Jason Olson, Deseret Morning News
GUNNISON, Sanpete County The day Lori Nay and Diana Spencer closed a deal to buy the 92-year-old Star Theater on Main Street in Gunnison, the marquee announced, "New Ownership" a reflection of nearly two decades of their intentions to restore the historic building.
Back in the late 1980s, Spencer, now a retired Snow College professor, and Nay, a doctor's wife and Gunnison city councilwoman, had helped organize a group called Save Our Star (SOS), in order to purchase the ornate theater. But their efforts were unsuccessful, and it went to another buyer.
In 2004, a for-sale sign again went up in the box office of the Star, one of the most notable structures along U.S. 89. Within five weeks, Nay and Spencer incorporated a nonprofit organization, put up earnest money with 24 hours notice and came up with an $8,000 down payment and the theater was theirs.
"How many times," Spencer says, "do the fates provide a second chance on frustrated dreams?"
Built in 1912, the structure was originally called the Casino Theater. (That was before the word "casino" conjured up images of Las Vegas gambling houses, Spencer says.) A later owner changed the name to the Star Theater.
Nay and Spencer renamed it the Casino Star Theater in recognition "of the theater's entire history as an entertainment center for the Gunnison Valley."
Around the turn of the century, theaters were the most elaborate buildings in many communities.

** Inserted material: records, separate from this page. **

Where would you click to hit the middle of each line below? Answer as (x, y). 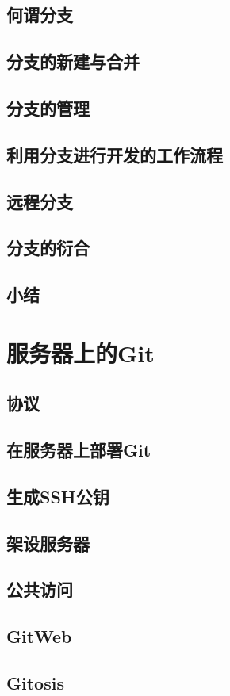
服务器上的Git (80, 352)
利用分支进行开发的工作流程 (115, 154)
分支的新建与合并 (73, 61)
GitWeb (39, 636)
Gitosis (35, 682)
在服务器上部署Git (79, 450)
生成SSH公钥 (58, 496)
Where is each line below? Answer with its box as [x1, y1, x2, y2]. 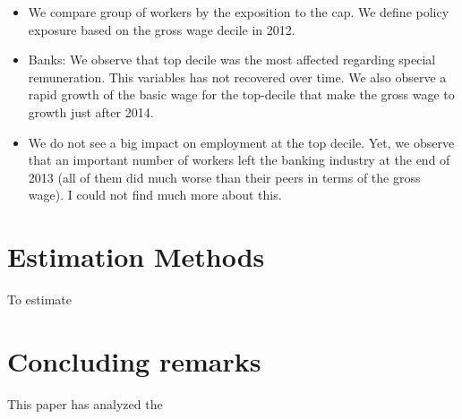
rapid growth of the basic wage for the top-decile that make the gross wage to [28, 85, 455, 104]
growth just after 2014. [28, 102, 154, 121]
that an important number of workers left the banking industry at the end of [28, 150, 450, 169]
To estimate [7, 290, 73, 309]
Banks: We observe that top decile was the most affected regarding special [28, 50, 436, 69]
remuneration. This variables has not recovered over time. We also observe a [28, 67, 447, 86]
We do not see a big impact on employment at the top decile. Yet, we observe [28, 133, 455, 151]
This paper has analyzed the [7, 394, 163, 413]
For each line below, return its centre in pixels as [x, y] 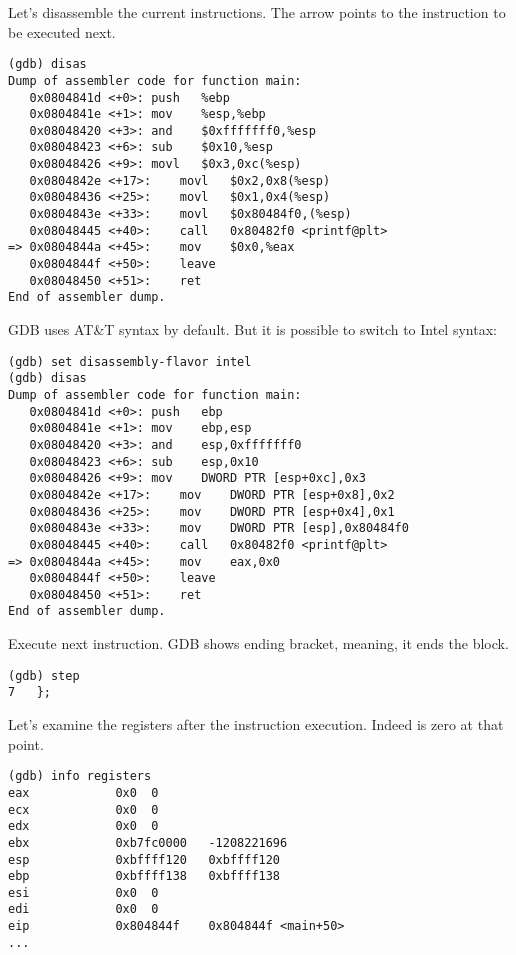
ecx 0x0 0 [83, 809]
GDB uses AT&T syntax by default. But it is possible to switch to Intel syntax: [252, 329]
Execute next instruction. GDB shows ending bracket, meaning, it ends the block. [258, 643]
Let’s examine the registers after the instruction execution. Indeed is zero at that [256, 724]
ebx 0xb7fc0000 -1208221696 [148, 842]
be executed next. [62, 31]
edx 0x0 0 [83, 826]
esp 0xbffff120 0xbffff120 [144, 859]
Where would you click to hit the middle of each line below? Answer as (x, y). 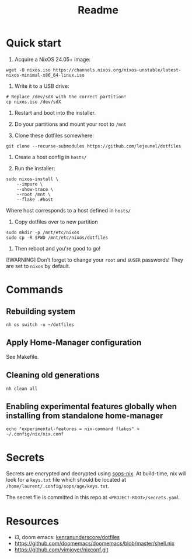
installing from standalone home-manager (85, 415)
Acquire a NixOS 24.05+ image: (53, 59)
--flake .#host (35, 200)
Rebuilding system (41, 311)
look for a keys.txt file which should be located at (66, 480)
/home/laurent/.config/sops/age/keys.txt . (58, 486)
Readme (98, 10)
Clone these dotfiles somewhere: (54, 135)
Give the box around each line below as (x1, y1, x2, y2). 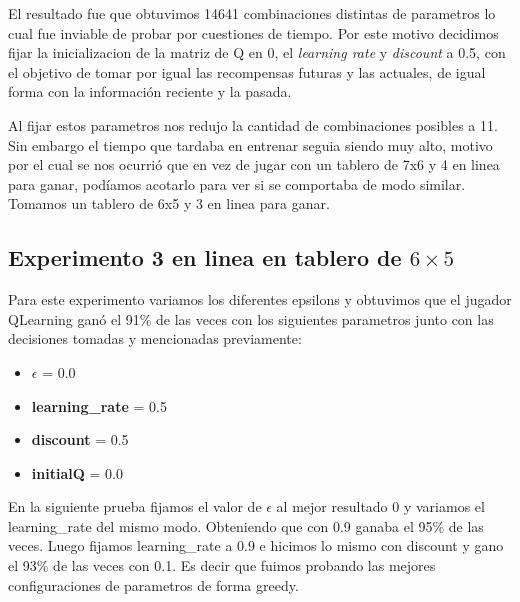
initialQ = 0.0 (31, 462, 123, 483)
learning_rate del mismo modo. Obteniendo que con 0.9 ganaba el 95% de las (8, 515, 484, 536)
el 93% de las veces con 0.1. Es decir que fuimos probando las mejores (8, 555, 436, 576)
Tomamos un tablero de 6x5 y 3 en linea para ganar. (8, 193, 330, 214)
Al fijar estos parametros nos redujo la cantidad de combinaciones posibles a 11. (8, 114, 498, 135)
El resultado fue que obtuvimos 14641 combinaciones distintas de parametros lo (8, 3, 496, 23)
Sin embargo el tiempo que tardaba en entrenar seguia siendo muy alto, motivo (8, 134, 493, 155)
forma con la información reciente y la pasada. (8, 81, 292, 102)
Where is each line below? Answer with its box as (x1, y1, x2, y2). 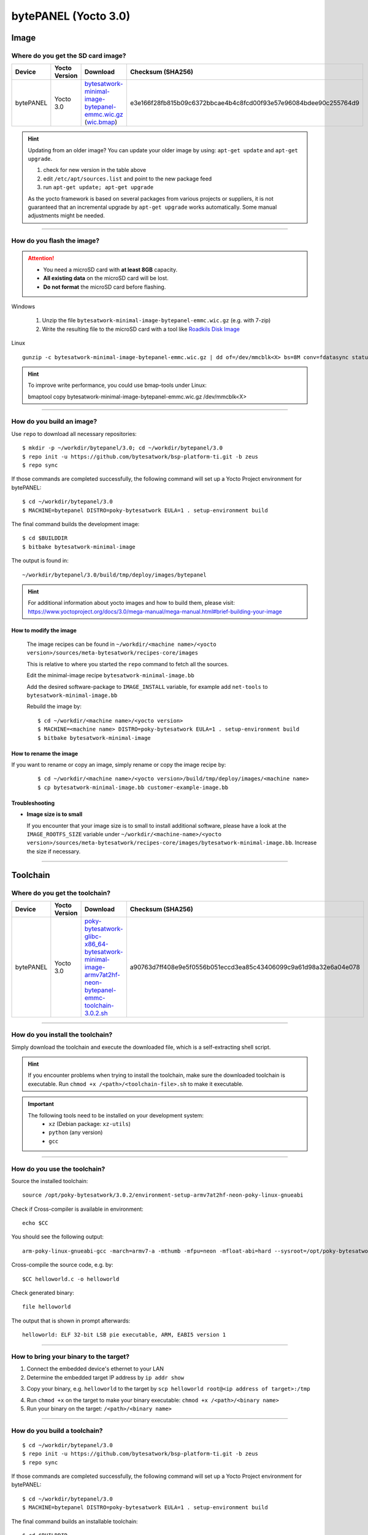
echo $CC (22, 1219, 48, 1227)
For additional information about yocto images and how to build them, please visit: (28, 599, 236, 607)
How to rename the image (11, 750, 79, 757)
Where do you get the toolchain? (11, 888, 110, 897)
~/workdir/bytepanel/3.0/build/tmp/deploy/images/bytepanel (22, 571, 207, 578)
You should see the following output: (11, 1233, 104, 1240)
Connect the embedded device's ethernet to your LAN (26, 1365, 164, 1372)
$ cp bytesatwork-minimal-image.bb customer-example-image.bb (37, 783, 229, 791)

The Casino Star was built in the same era as the Capitol Theatre in Salt Lake City, the Empress Theatre in Magna and Peery's Egyptian Theater in Ogden.
The Casino Star has the intricate decoration characteristic of beaux-arts architecture. The decorations tend to deteriorate, which is why few beaux-arts structures remain. Spencer, who has done research on the building, says that as far as she can determine, the Casino Star is the only beaux-arts theater west of the Mississippi that is still operating.
The original facade included columns, statues, cherubs and flowers. People entered through a huge arch lined with more than 350 terra cotta roses. Inside each rosette was a light bulb. Those bulbs lit up not only the theater but virtually the whole Gunnison Main Street, Nay says.
As part of a potential $1 million restoration, the women hope to restore the arch, flowers and light bulbs. "When we light it up, the (Gunnison) prison won't have anything on us," Nay says.
Another unique feature was the artesian well in the basement. In what must have been one of the earliest versions of swamp cooling, bales of hay were stacked in the basement and drenched with water from the well. Huge fans forced air through the hay and blew it through ductwork upstairs into the theater auditorium.
During the winter, artesian well water was channeled into a boiler to create steam, which flowed into radiators to heat the building.
Nay and Spencer also found a tunnel leading out of the building and under Main Street. Inside the theater basement, to the side of the tunnel opening, was a room with rough concrete walls with old whiskey bottles here and there on the floor. "We think this was a little speakeasy," Spencer says.
The Casino Theater was built by Sims Duggins, an entrepreneur who moved from Provo to Gunnison in the early 1900s. At the time, sugar beets were the dominant cash crop from Payson to Centerfield (a town just south of Gunnison), and Duggins believed Gunnison was destined to become a wealthy, sugar-beet mecca.
In 1912, he built what Spencer describes as a "big box" as the first step in constructing the theater. Meanwhile, he turned to the Beaux-Arts School of Architectural Design in Paris to design the facade and hired a Pittsburgh company to build it. Components of the facade arrived by train and were installed in 1915.